First Foundation has also taken issue with a nomination notice put forward by Driver, arguing the hedge fund failed to mention the present job of its director nominee Allison Ball, despite an obligation as set out under the company’s bylaws. Driver has taken the matter to court, accusing directors of having breached their fiduciary duties by rejecting the plaintiff’s nominations.

Alternative battlegrounds

Outside of bylaws, other creative toolsets are being used to mitigate against activist intervention. In February, mattress manufacturer Purple Innovation took an alternative defense approach by issuing preferred stock with cumulative voting rights to prevent a feared board sweep by Coliseum Capital Management.

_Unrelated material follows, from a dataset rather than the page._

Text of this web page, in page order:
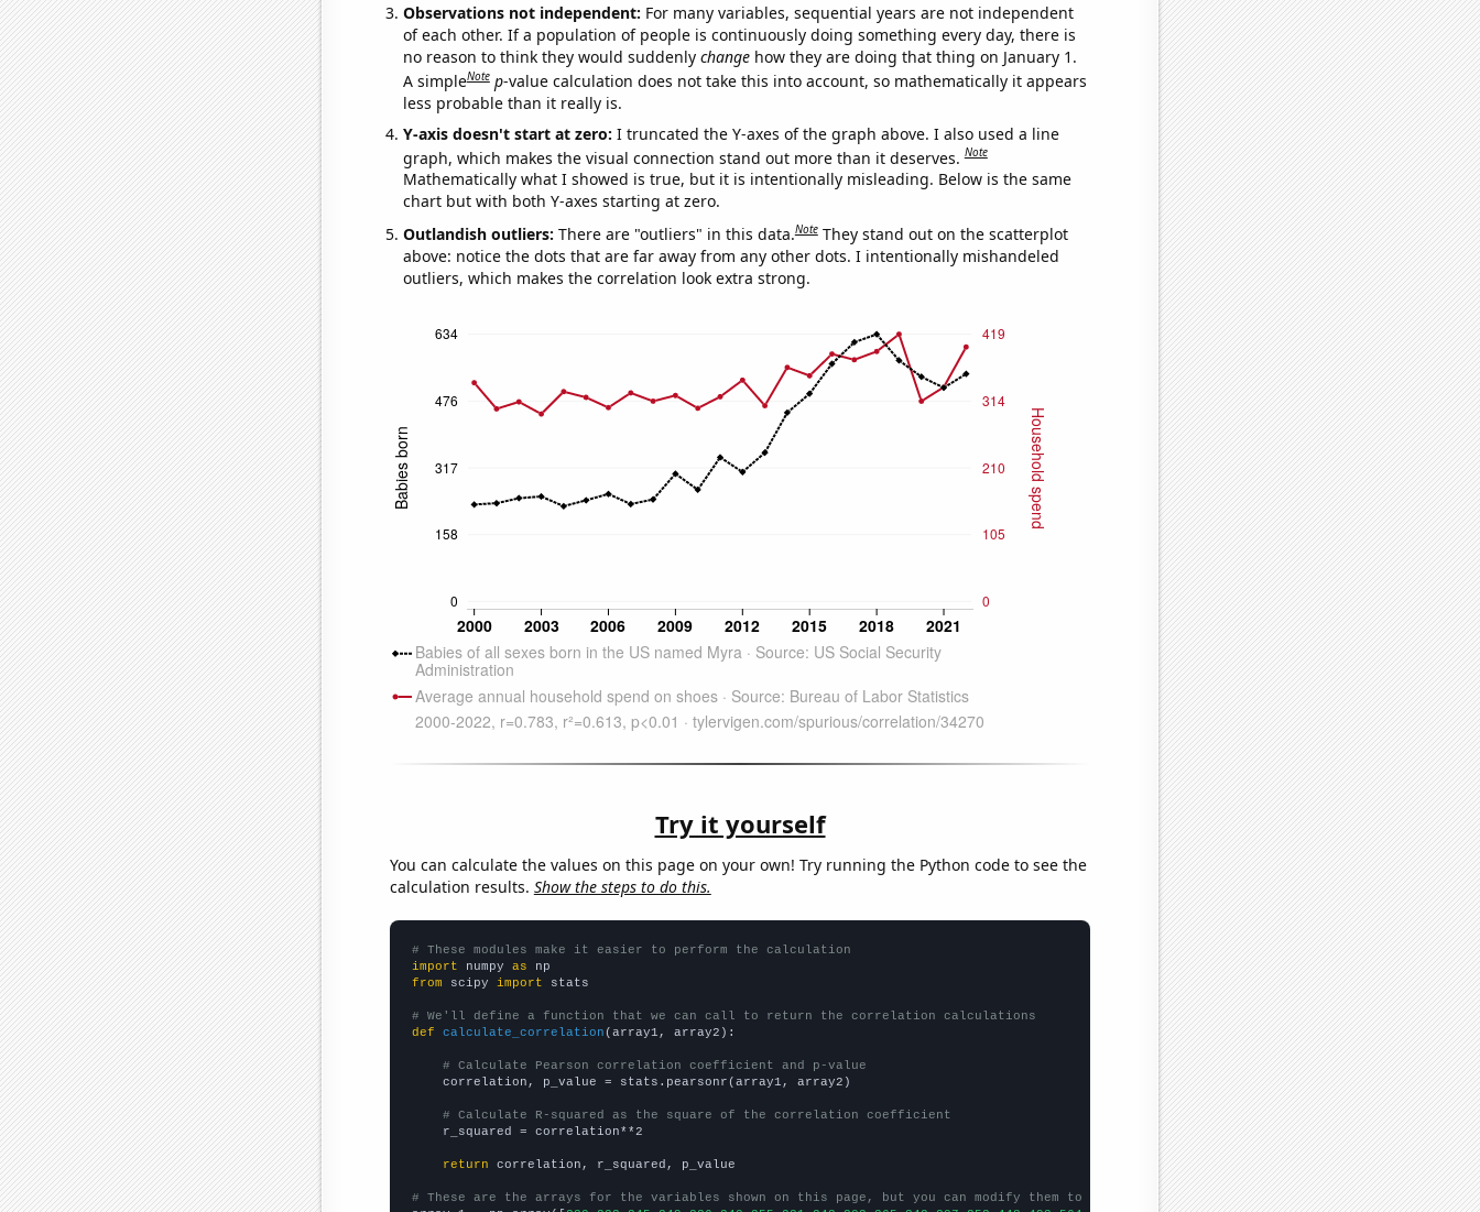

Purple defended the move by arguing the proportional representation preferred linked stock (PRPLS) would be issued to all shareholders and allow for more proportional representation on the board. “The purpose of the PRPLS is to protect all shareholders and treat them equally,” said Purple Chairman Paul Zepf.

However, Coliseum, which already owns 45% of its share capital, has argued the move “violates the company’s charter and was not justified by any conceivable threat to corporate policy or effectiveness.” The disagreement is now also being played out in the courts with Coliseum arguing Purple’s non-executive directors have breached their fiduciary duties.

2022 also saw an over 40% rise in the number of poison pills adopted by U.S. boards with 31 recorded and a further five so far this year.

Whether companies opt to use such shareholder rights plans, amend their bylaws, or turn to the courts, industry experts have cautioned against a potential backlash that could harm investor relations overall.

“To the extent that investors perceive the use of these bylaws as prohibiting or chilling an activist from launching an otherwise viable campaign or harming the investor voting franchise rather than setting parameters for fair election campaigns, it is possible that these companies will have IR or PR issues that may ultimately impact the company’s value to investors,” Bruce Goldfarb, president and CEO of Okapi Partners told Insightia.

Barshay advocated for a measured approach to bylaws and warned against “a cottage industry of lawyers telling their clients to go over the top.” “My advice is, don’t go there. Adopt reasonable bylaws, so that if you find yourself in a fight, your shareholders will say, that’s reasonable.”